A common misconception among some progressives is that Christians are all conservative Republicans.  Yet a quick glance at the pews of the churches will find a diversity of political views.    Within the Mormon, Catholic, and Evangelical churches are more liberal views that do not agree with the conservative elements in their respective denominations.  If opponents of Proposition 8 begin to view a fight for gay marriage as also being a fight against these churches, it’ll backfire for several reasons.  It’ll galvanize moderate Christians who are in the fence about this issue to defend their church.  This will also gives more ammunition to conservative Mormons, Catholics and Evangelicals to marginalize their more liberal parishioners. 

Jasmyne A. Cannick, an African American lesbian activist, wrote an article called The Gay/Black Divide for the November 8, 2008 edition of the Los Angeles Times.  She commented:

“White gays often wonder aloud why blacks, of all people, won’t support their civil rights.  There is a real misunderstanding by the white gay community about the term.  Proponents of gay marriage fling it around as if it is a one-size-fits-all catchphrase for issues of fairness.
But the black civil rights movement was essentially born out of and driven by the black church;  social justice and religion are inextricably intertwined in the black community.  To many blacks, civil rights are grounded in Christianity- not something separate and apart from religion but synonymous with it.  To the extent that the issue of gay marriage seemed to be pitted against the church, it was going to be a losing battle in my community.”

Cannick makes a good point that there is a strong progressive tradition within the Christian church, especially within the Catholic and Evangelical movement.  The anti-slavery movement and the Social Gospel movement both had adherents within the Evangelical churches.  The Catholic Church has always taken up the cause of the poor and the marginalized, and since Vatican II has also take up anti-war positions.   Though the past 30 years have seen the rise of the Religious Right, there are still progressives within those two denominations and I’m sure that is true of the Mormon Church as well.

So what should supporters of gay marriage do with their Christian foes?  We should protest and go in the streets, as people have done these past couple of days.  But we should refrain from making our protests into antiMormon,antiEvangelical or antiCatholic protests and instead encourage liberals and gays within those denominations to speak out.  And we should try to persuade moderates and even sympathetic conservatives within those churches of the prejudice that arises from a ban in the constitution.  In my time at an evangelical church, I found two types of people who were against homosexuality: one group thought homosexuality was a sin and hated gays and lesbians; and the other group thought homosexuality was a sin but had close family members or friends who were gay and lesbian and sincerely struggled with loving their gay friends and family while holding on to their belief. Trying to talk to the first group is a waste of time, but I think it’s possible to talk to the second group.
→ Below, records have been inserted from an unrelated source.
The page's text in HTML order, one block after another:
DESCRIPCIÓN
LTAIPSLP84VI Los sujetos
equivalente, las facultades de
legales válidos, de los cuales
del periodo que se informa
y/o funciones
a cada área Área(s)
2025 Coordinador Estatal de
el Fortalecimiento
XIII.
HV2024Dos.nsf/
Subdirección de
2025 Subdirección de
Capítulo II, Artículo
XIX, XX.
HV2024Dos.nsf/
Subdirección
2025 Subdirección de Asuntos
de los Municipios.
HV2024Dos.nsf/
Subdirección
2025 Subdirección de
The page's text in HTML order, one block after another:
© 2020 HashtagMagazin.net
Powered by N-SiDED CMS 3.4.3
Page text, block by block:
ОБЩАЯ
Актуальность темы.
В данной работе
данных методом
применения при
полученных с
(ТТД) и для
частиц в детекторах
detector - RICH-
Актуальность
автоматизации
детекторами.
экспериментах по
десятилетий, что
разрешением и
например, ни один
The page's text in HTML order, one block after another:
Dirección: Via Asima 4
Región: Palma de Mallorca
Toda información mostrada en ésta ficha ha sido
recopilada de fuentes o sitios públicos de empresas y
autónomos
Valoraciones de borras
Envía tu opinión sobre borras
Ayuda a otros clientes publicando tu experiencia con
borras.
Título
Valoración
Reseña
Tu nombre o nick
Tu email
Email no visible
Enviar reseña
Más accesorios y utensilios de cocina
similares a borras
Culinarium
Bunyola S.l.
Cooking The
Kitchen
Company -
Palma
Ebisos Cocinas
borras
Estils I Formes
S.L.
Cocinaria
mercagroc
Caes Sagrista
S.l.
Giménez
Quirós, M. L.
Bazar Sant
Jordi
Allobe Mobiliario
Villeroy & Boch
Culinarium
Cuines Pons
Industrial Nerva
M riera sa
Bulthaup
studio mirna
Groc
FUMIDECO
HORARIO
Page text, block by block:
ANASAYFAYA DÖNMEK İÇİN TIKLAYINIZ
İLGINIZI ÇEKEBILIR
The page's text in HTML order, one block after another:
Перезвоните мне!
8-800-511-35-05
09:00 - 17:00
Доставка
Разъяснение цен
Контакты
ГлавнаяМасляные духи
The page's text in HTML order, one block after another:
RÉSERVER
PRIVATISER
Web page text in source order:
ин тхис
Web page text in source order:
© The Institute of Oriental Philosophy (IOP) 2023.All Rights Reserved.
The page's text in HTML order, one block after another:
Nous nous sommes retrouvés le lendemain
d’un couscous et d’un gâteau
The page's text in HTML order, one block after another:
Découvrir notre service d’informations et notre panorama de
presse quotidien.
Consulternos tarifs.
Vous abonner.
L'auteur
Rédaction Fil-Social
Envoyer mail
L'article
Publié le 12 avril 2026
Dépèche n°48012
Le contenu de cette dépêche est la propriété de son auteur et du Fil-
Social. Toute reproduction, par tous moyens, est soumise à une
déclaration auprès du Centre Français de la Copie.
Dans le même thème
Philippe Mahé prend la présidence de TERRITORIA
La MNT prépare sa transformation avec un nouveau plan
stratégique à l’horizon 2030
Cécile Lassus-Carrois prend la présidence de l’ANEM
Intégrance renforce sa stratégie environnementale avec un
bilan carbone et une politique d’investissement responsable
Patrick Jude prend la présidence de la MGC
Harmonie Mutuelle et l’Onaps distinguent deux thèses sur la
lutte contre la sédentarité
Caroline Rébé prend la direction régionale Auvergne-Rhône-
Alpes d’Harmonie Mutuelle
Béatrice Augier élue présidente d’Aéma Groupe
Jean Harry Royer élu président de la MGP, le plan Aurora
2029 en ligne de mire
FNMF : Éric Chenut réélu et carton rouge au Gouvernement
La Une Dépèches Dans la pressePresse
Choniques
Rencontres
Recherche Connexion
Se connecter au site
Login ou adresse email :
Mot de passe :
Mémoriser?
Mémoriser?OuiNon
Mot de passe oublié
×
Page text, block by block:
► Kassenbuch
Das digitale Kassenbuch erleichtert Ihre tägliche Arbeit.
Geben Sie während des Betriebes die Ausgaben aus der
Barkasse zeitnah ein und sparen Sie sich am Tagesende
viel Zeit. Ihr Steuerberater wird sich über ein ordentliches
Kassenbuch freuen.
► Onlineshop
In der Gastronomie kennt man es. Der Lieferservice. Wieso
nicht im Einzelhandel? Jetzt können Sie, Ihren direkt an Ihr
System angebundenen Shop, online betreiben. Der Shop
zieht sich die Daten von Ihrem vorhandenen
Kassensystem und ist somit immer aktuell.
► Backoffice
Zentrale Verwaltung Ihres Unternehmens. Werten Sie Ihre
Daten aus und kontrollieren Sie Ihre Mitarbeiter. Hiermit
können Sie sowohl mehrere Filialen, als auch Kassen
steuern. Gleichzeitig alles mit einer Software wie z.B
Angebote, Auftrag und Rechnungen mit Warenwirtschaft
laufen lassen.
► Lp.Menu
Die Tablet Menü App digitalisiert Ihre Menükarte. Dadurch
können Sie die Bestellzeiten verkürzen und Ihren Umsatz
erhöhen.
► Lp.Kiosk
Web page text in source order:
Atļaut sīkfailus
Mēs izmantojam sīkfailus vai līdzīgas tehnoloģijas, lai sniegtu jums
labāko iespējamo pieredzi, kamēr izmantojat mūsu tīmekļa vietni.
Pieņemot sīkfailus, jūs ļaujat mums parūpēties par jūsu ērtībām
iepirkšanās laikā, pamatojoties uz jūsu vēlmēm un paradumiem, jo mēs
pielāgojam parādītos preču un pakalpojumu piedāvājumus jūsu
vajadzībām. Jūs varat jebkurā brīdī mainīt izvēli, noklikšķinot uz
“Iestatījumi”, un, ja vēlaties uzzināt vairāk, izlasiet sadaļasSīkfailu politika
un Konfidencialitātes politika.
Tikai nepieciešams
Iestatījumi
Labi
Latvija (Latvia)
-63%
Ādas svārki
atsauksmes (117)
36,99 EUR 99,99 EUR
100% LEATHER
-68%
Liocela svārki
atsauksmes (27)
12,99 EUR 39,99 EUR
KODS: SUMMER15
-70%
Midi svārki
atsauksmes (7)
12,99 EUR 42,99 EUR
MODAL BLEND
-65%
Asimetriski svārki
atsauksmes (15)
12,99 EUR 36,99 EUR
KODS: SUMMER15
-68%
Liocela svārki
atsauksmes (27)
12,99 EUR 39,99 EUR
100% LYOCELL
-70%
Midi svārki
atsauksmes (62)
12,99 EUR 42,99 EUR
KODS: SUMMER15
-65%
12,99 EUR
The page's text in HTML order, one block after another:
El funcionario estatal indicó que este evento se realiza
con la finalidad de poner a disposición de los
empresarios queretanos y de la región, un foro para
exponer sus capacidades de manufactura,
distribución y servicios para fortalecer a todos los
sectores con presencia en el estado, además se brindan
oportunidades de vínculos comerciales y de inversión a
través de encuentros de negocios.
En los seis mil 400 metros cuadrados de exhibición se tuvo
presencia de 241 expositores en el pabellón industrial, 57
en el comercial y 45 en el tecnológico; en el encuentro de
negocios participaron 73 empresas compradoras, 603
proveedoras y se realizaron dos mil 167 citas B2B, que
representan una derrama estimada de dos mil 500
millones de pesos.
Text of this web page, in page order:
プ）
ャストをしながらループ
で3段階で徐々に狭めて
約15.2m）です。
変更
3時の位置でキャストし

The people in the second group do not see gays and lesbians as two dimensional stereotypes: they are their brothers, sisters, relatives, close friends. Though it may be futile to try to convince them that homosexuality is not a sin, I think it’s possible to convince them that even if they believe homosexuality is a sin, homophobia is an even worse sin. Homophobia is like racism and sexism in that they have the effect of dehumanizing and marginalizing a group of people, making them vulnerable to a whole range of cruel treatment. Jesus went out of his way to reach out to marginalized people, to make people see the humanity in prostitutes, demon possessed people, taxcollectors and outcasts.

If we demonize Catholics, Mormons and Evangelicals, the road to gay marriage will become much harder than it already is.  If we instead reach out to the liberals within those churches, we may find support where we least expect.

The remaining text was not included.